Sadly no. I'm not in between four projects so I can't really work on this anymore but either it needs to be rebuilt from the ground up, or someone needs to talk with the Mongo team and get it wrapped in AsyncResource

github-actions[bot] commented 2 years ago

This issue is stale because it has been open 60 days with no activity. Remove stale label or comment or this will be closed in 14 days.

jscherer92 commented 2 years ago

Just want to comment, not stale. Really two options: 1) new plugin that wraps higher level methods. 2) get Mongo team to use async resources so the wire protocol file is not completely detached from the async stack

dyladan commented 2 years ago

Yeah this should never be stale. I think the only way to reliably fix is to fix it on the mongodb side.

vmarchaud commented 2 years ago

They refactored their client anyway in mongo 4 (so i don't think we'll get anything in old releases), i'm not sure if the issue has been fixed with it ?

dyladan commented 2 years ago

@seblaz can you confirm if @vmarchaud is correct that this might have been fixed in mongo 4?

david-luna commented 12 months ago

Hi @seblaz @dyladan @pichlermarc

I think I've fixed this in a different issue https://github.com/open-telemetry/opentelemetry-js-contrib/issues/1688

Basically the connection pool was queueing the queries until a connection was available. Hence the context loss.

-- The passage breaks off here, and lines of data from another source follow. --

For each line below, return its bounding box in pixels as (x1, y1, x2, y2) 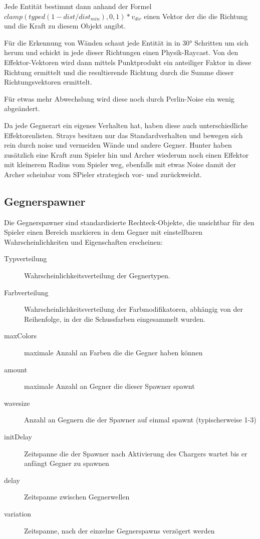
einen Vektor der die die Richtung (144, 11, 248, 21)
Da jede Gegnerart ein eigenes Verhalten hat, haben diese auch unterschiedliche (4, 120, 248, 130)
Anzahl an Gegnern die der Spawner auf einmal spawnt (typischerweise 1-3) (24, 414, 256, 425)
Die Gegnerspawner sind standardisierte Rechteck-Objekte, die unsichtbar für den (4, 217, 254, 227)
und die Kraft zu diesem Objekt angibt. (4, 21, 126, 31)
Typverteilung (4, 253, 47, 264)
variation (4, 508, 32, 518)
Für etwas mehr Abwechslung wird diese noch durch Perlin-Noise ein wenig (4, 93, 234, 104)
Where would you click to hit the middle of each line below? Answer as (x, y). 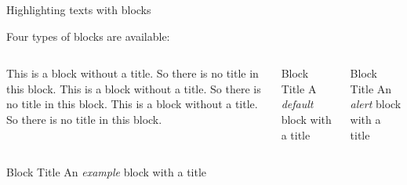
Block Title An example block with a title (107, 172)
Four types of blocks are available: (88, 36)
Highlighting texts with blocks (79, 9)
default (297, 104)
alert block (376, 104)
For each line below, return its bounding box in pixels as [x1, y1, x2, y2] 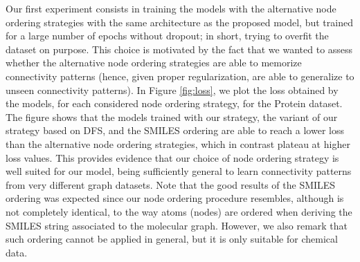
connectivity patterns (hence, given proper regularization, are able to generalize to [6, 68, 354, 83]
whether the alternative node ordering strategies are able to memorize [6, 55, 302, 70]
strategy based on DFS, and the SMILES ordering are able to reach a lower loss [6, 123, 344, 138]
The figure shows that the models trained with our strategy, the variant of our [6, 109, 338, 124]
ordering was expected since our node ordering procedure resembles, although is [6, 191, 344, 205]
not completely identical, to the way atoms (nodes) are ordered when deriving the [6, 204, 352, 218]
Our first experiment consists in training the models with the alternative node [6, 1, 336, 15]
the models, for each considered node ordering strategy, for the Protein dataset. [6, 96, 343, 111]
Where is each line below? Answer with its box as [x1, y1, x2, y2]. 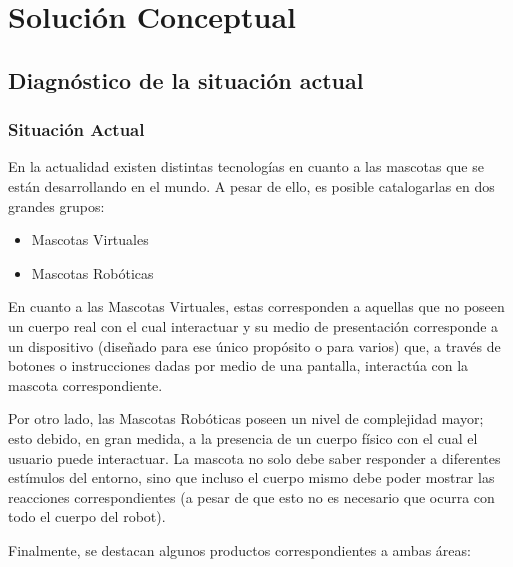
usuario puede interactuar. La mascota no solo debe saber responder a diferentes [8, 447, 501, 468]
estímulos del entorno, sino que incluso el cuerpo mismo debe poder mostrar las [8, 467, 495, 488]
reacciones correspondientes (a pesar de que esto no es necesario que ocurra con [8, 486, 495, 507]
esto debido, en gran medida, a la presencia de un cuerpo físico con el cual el [8, 427, 478, 448]
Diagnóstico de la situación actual [8, 64, 364, 95]
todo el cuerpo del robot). [8, 506, 166, 527]
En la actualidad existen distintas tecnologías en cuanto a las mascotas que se [8, 156, 484, 177]
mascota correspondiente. [8, 374, 163, 395]
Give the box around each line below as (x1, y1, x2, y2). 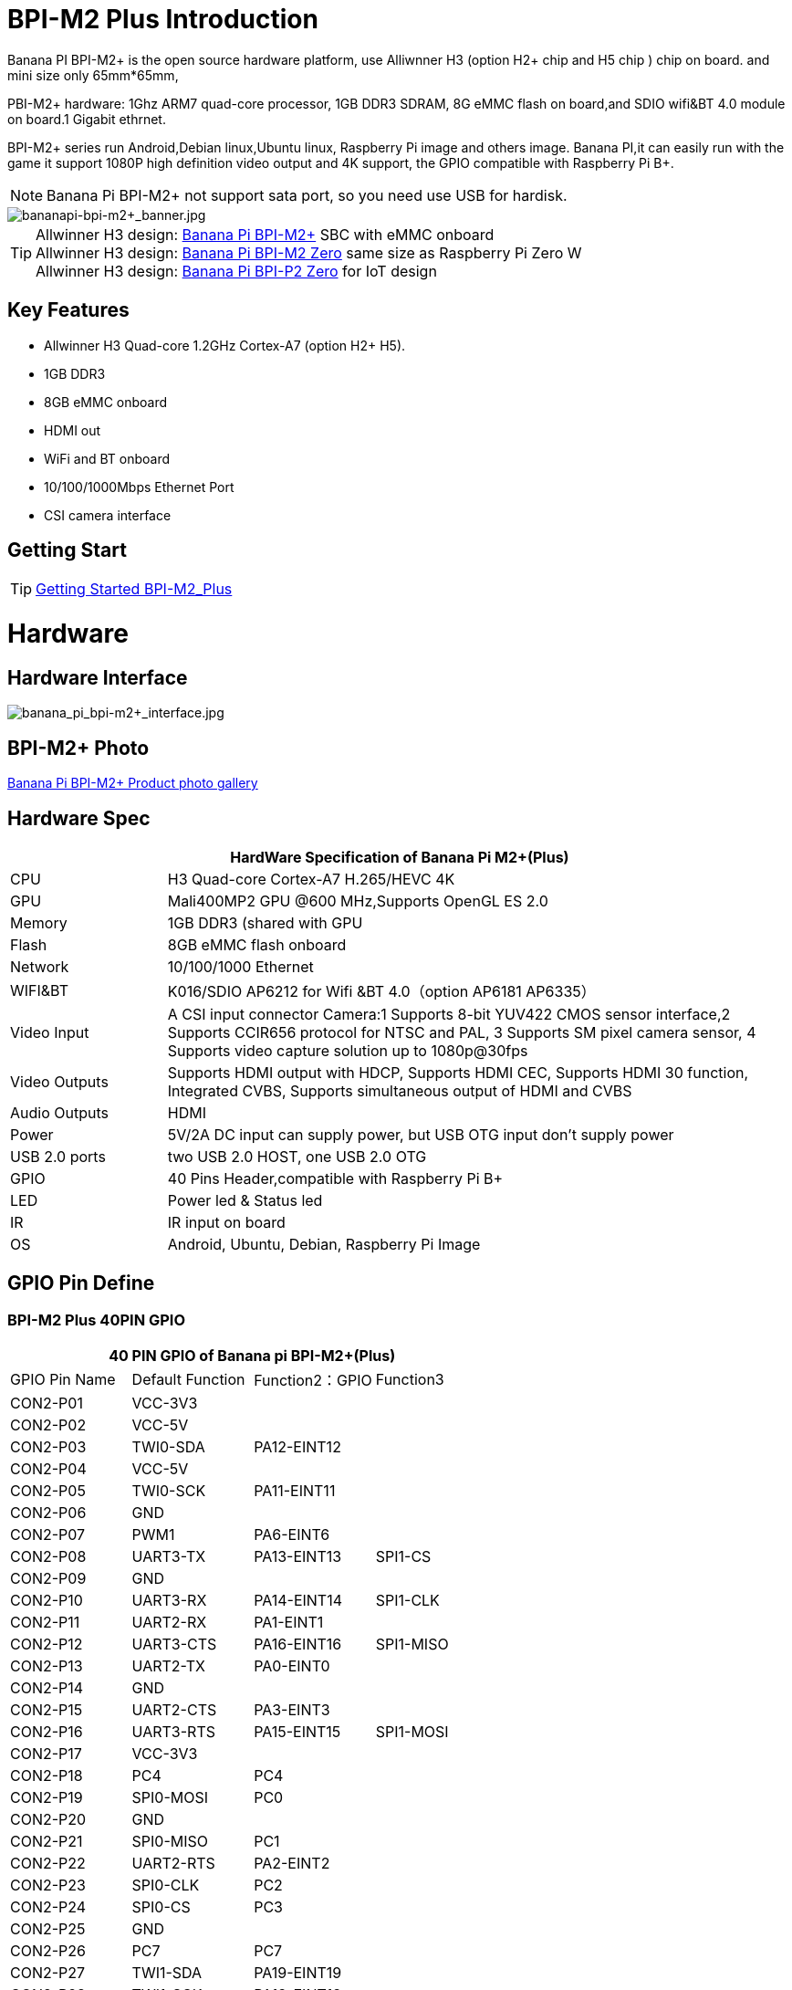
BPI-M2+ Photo (7, 736, 150, 759)
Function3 (375, 1370, 444, 1389)
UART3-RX (131, 1591, 207, 1610)
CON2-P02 (10, 1416, 87, 1435)
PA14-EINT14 (254, 1591, 343, 1610)
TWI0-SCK (131, 1482, 206, 1501)
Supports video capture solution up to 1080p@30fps (167, 1042, 528, 1061)
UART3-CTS (131, 1635, 217, 1654)
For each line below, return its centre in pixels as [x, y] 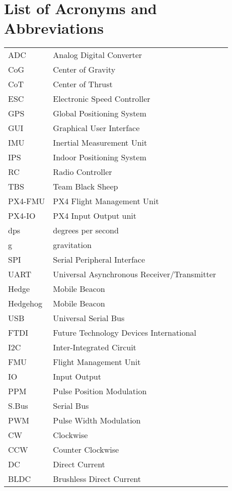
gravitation [72, 245]
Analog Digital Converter [98, 55]
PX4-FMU [27, 201]
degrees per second [86, 230]
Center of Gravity [84, 70]
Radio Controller [83, 172]
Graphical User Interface [96, 128]
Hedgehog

If you confirm is the same issue you can proceed to close it :)

david-luna commented 6 months ago

@seblaz

Could you confirm if the issue was fixed?

david-luna commented 5 months ago

Hi @seblaz

the fix mentioned in my previous comment applies to mongodb@4 and above. I've tested in your app by updatating OTEL dependencies and also mongodb package

--- a/app/package.json
+++ b/app/package.json
@@ -5,17 +5,16 @@
   "repository": "git@github.com:seblaz/opentelemetry-mongodb-bug.git",
   "author": "seblaz <sebastian.blazquez96@gmail.com>",
   "license": "MIT",
-  "private": false,
   "dependencies": {
-    "@opentelemetry/api": "^1.0.4",
-    "@opentelemetry/instrumentation": "^0.27.0",
-    "@opentelemetry/instrumentation-express": "^0.27.0",
-    "@opentelemetry/instrumentation-http": "^0.27.0",
-    "@opentelemetry/instrumentation-mongodb": "^0.27.0",
-    "@opentelemetry/sdk-trace-base": "^1.0.1",
-    "@opentelemetry/sdk-trace-node": "^1.0.1",
+    "@opentelemetry/api": "^1.8.0",
+    "@opentelemetry/instrumentation": "^0.51.0",
+    "@opentelemetry/instrumentation-express": "^0.38.0",
+    "@opentelemetry/instrumentation-http": "^0.51.0",
+    "@opentelemetry/instrumentation-mongodb": "^0.43.0",
+    "@opentelemetry/sdk-trace-base": "^1.24.0",
+    "@opentelemetry/sdk-trace-node": "^1.24.0",
     "express": "^4.17.2",
-    "mongodb": "3.7.3"
+    "mongodb": "4.0.0"
   },

This makes the parentIds to be diferent for each mongodb.find operation

2024-05-02 16:54:53   parentId: 'e64884eedf666df2',
2024-05-02 16:54:53   parentId: '5ac647daab2e51ee',
2024-05-02 16:54:53   parentId: '319d41c0b76d7695',
2024-05-02 16:54:53   parentId: '9860b516c8977cab',
2024-05-02 16:54:53   parentId: '39b934b0ce64f7ee',
2024-05-02 16:54:53   parentId: 'ba1628ba44c5a743',
2024-05-02 16:54:53   parentId: '9ade2ccf7fa82e47',
2024-05-02 16:54:53   parentId: 'd9569c018ec996d6',
2024-05-02 16:54:53   parentId: 'c95af5377ca3508f',
2024-05-02 16:54:53   parentId: '44ce6fae426bdc59',
2024-05-02 16:54:53   parentId: '69f6702f1fb4cc46',
2024-05-02 16:54:53   parentId: 'c449070d9b4e48c9',
2024-05-02 16:54:53   parentId: 'b3519a0b0ad64329',
2024-05-02 16:54:53   parentId: '2bd2bb4bcb5db079',
2024-05-02 16:54:53   parentId: '8cb7756941db84f5',

So I suggest to update the dependencies. Let me know if for some reason you cannot update mongodb

pichlermarc commented 3 months ago

@david-luna thanks for providing the fix for this. :slightly_smiling_face:
@seblaz if this is still a problem with a more current release please file a new issue so that we can investigate.